“If love can be bottled, or shot from Cupid’s bow, my friend,” Grimm whispered into the breeze that ruffled in Hawk’s wake when he entered Adrienne’s chamber.
In the weeks to come the Hawk would wonder many times why the Rom, whom he trusted and valued, and whom he had thought returned those feelings in kind, had never come to tend his wife during those terrible days. When he spoke to his guard, the man said that he’d delivered the message. Not only didn’t the Rom come, they were conspicuously absent from Dalkeith. They made no trips to the castle to barter their goods. They spent no evenings weaving tales in the Greathall before a rapt and dazzled audience. Not one of the Rom approached Dalkeith-Upon-the-Sea; they kept to their fields, out past the rowans.
That fact nagged at Hawk’s mind briefly, but was quickly lost in the thick of more weighty concerns. He promised himself he would resolve his questions with a trip to the gypsy camp once his wife was fully healed and matters with the strange smithy were resolved. But it was to be some time before he made the trip to the Rom camp; and by that time, things would be vastly changed.
Adrienne drifted up from healing slumber to find her husband watching her intently.
“I thought I’d lost you.” The Hawk’s face was dark, glistening in the firelight, and it was the first thing she saw when she opened her eyes. It took her several long moments to shake loose the cotton stuffing that had replaced her brain. With wakefulness came defiance. Just looking at that man made her temper rise.

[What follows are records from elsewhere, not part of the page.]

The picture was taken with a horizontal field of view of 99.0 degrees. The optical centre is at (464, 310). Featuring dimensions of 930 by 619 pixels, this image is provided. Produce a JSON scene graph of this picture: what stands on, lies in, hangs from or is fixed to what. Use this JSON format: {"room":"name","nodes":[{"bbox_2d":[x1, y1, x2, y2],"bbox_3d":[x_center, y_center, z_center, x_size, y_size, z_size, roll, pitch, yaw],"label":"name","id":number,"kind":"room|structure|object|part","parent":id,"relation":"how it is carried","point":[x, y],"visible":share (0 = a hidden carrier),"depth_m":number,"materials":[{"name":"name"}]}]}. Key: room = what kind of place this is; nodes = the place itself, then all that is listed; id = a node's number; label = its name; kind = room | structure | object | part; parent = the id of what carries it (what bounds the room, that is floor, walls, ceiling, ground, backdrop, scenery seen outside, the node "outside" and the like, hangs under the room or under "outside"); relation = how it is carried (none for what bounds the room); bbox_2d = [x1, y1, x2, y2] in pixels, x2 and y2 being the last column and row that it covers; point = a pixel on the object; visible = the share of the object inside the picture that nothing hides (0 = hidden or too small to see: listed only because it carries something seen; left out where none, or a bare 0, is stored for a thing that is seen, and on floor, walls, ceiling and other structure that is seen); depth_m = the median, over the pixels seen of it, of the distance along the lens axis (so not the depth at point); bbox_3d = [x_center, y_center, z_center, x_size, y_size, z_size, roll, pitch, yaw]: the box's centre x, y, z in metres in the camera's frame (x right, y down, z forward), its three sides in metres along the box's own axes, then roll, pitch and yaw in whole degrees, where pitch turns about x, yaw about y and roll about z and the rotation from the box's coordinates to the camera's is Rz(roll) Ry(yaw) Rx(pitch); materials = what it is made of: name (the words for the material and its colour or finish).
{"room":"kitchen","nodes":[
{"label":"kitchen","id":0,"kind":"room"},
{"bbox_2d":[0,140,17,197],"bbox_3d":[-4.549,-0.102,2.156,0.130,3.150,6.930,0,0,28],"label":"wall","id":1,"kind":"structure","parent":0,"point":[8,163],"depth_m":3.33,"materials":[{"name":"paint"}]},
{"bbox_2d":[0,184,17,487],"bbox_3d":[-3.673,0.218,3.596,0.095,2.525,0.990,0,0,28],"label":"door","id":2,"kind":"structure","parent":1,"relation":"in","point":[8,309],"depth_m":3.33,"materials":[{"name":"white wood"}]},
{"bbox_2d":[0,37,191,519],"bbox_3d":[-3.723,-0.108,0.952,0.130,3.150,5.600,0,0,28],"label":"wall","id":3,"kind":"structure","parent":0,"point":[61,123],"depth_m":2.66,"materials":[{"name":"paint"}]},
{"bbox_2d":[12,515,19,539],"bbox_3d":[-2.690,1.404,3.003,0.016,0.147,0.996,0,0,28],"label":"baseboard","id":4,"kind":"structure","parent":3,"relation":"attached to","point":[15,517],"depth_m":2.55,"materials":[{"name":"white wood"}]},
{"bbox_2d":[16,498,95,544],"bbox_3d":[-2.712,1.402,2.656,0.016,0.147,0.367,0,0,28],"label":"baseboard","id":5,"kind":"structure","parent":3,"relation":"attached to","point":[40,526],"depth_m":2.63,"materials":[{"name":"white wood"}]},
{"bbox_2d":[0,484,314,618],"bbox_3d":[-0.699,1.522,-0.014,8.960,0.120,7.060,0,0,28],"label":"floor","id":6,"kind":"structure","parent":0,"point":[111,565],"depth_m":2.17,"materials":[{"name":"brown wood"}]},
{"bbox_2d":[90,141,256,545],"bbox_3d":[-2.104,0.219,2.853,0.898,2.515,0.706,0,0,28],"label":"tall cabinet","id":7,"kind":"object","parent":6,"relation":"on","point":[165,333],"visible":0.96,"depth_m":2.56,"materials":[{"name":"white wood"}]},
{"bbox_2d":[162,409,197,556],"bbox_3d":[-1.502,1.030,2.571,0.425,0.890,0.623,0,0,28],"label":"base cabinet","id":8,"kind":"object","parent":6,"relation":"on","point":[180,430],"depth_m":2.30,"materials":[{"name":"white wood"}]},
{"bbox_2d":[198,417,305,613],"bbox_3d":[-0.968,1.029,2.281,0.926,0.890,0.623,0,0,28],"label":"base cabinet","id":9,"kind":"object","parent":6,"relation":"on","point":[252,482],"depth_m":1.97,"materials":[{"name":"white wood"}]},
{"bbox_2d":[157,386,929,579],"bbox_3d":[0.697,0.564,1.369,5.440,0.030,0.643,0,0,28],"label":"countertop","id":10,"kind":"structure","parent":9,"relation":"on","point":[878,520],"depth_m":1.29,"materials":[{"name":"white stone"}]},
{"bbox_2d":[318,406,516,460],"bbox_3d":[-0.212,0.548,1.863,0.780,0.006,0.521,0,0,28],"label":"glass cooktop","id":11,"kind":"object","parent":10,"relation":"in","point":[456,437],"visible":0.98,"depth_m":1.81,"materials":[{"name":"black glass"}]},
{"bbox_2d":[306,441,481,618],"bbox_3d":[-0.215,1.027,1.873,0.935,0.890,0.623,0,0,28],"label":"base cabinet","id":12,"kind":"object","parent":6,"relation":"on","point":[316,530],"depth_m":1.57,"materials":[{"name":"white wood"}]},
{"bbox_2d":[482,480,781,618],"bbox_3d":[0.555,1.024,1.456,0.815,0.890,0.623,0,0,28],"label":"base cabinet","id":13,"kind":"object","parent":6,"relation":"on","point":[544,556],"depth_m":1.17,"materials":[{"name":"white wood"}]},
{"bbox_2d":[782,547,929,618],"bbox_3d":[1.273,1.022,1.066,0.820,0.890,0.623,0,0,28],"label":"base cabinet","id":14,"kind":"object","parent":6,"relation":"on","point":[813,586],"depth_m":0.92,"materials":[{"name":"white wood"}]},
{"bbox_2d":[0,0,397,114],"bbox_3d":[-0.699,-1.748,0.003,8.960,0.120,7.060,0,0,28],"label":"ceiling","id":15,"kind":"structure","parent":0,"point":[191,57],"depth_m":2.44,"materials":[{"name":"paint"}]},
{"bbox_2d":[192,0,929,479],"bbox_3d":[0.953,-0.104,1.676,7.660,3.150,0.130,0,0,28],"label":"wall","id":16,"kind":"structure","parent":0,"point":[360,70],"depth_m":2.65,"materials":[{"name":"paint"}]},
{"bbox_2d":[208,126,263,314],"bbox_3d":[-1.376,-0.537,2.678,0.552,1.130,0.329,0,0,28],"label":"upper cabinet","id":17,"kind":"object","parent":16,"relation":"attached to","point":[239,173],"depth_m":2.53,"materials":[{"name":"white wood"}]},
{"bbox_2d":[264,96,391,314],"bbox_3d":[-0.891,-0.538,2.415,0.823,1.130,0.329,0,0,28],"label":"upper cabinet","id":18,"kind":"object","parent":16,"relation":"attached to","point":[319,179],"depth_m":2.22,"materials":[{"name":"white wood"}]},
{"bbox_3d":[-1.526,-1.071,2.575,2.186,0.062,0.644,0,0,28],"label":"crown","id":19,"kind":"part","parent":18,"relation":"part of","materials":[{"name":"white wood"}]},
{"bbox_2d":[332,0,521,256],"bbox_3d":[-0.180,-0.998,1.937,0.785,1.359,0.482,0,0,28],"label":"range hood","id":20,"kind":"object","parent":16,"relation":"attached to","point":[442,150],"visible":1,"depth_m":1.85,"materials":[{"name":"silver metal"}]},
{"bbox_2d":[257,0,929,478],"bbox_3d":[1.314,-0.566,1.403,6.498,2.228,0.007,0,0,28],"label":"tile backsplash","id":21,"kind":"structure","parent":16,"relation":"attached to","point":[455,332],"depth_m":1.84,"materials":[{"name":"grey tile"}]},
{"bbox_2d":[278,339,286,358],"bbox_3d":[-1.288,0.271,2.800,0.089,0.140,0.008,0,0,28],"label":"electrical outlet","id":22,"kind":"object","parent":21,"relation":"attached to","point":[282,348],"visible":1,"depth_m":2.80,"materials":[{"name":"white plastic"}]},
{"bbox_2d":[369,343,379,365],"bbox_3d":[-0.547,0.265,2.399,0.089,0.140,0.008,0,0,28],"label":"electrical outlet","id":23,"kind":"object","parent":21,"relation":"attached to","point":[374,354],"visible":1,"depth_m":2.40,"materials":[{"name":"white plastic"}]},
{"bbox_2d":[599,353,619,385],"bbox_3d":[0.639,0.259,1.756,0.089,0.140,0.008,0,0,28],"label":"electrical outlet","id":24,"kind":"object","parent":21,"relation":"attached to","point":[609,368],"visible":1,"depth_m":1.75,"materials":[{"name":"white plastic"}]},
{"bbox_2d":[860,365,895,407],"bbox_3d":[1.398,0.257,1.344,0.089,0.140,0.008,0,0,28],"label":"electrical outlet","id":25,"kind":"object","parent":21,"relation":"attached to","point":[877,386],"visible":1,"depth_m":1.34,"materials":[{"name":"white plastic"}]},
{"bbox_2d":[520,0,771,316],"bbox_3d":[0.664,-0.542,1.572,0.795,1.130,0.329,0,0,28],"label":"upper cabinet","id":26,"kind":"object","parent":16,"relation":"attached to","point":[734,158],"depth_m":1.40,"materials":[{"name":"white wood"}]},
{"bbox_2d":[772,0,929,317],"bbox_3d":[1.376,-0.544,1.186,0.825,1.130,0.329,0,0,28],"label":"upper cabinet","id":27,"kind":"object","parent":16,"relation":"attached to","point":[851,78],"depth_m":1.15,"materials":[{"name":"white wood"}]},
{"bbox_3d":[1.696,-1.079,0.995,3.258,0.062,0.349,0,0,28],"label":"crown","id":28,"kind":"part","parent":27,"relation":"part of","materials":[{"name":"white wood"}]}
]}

“Can’t lose something you don’t have. Never had me to begin with, Lord Hawk,” she mumbled.
“Yet,” he corrected. “I haven’t had you yet. At least not in the sense that I will have you. Beneath me. Bare, silky skin slippery with my loving. My kisses. My hunger.” He traced the pad of his thumb along the curve of her lower lip and smiled.
“Never.”
“Never say never. It only makes you feel more foolish when you end up taking it back. I wouldn’t want you to feel too foolish, lass.”
“Never,” she said more firmly. “And I never say never unless I’m absolutely one hundred percent certain I will never change my mind.”
“There are a lot of nevers in there, my heart. Be careful.”
“Your heart is a wrinkled prune. And I mean every blasted one of those nevers.”
“Mean them as you will, lass. ’twill only make it that much more pleasurable to break you to my bit.”
“I am not a mare to be broken to ride!”
“Ah, but there are many similarities, wouldn’t you say? You need a strong hand, Adrienne. A confident rider, one not dismayed by your strong will. You need a man who can handle your bucking and enjoy your run. I won’t break you to ride. Nay. I will break you to the feel of my hand and mine alone. A mare broken to ride allows many riders, but a wild horse broken to the bit of one hand—she loses none of her fire, yet permits none but her true master to mount her.”
“No man has ever been my master, and none ever will. Get that straight in your head, Douglas.” Adrienne gritted her teeth as she struggled to pull herself upright. It was hard trying to hold her ground in a conversation while lying flat on her back feeling ridiculously weak, looking up at this goliath of a man. “And as to mounting me….”
To her chagrin and the Hawk’s vast amusement, she slipped back into healing slumber without completing the thought.
Unknown to him, she more than completed it in her dreams. Never! her dreaming-within-the-dream mind seethed, even as she was drawn to the great black charger with fire in his eyes.
CHAPTER 11
“IT’S NOT ME SOMEONE’S TRYING TO KILL, ADRIENNE repeated.
She was buried in mounds of plush pillows and woolen throws and felt helplessly swallowed by a mountain of feathers. Every time she moved the dratted bed moved with her. It was wearing her out, like being cocooned in a down straitjacket. “I want to get up, Hawk. Now.” Too bad her voice didn’t come off sounding as firm as she’d intended. It would have—it should have—except being in a bed while trying to argue with this particular man scattered her thoughts like leaves to a windstorm, into a jumble of passionate images; bronzed skin against pale, ebony eyes and hot kisses.
The Hawk smiled, and she had to bite down the overwhelming urge just to smile blankly back, like some dim-witted idiot. He was beautiful when somber, but when he smiled she was in grave danger of forgetting that he was the enemy. And she must never forget that. So she put a lot of frustration to good use, and dredged up an impressive scowl.